■ EXERCISE
Pictures aside, print all of the data below exactly as written.

** DATA SHOWN follows **

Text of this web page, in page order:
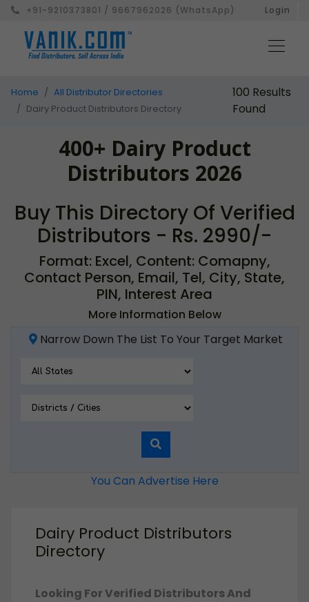
+91-9210373801 / 9667962026 (WhatsApp) Login
Home
All Distributor Directories
Dairy Product Distributors Directory
100 Results
Found
400+ Dairy Product
Distributors 2026
Buy This Directory Of Verified
Distributors - Rs. 2990/-
Format: Excel, Content: Comapny,
Contact Person, Email, Tel, City, State,
PIN, Interest Area
More Information Below
Narrow Down The List To Your Target Market
You Can Advertise Here
Dairy Product Distributors
Directory
Looking For Verified Distributors And

** End of DATA SHOWN **

■ RESULT FOR THIS TASK
Text of this web page, in page order:
+91-9210373801 / 9667962026 (WhatsApp) Login
Home
All Distributor Directories
Dairy Product Distributors Directory
100 Results
Found
400+ Dairy Product
Distributors 2026
Buy This Directory Of Verified
Distributors - Rs. 2990/-
Format: Excel, Content: Comapny,
Contact Person, Email, Tel, City, State,
PIN, Interest Area
More Information Below
Narrow Down The List To Your Target Market
You Can Advertise Here
Dairy Product Distributors
Directory
Looking For Verified Distributors And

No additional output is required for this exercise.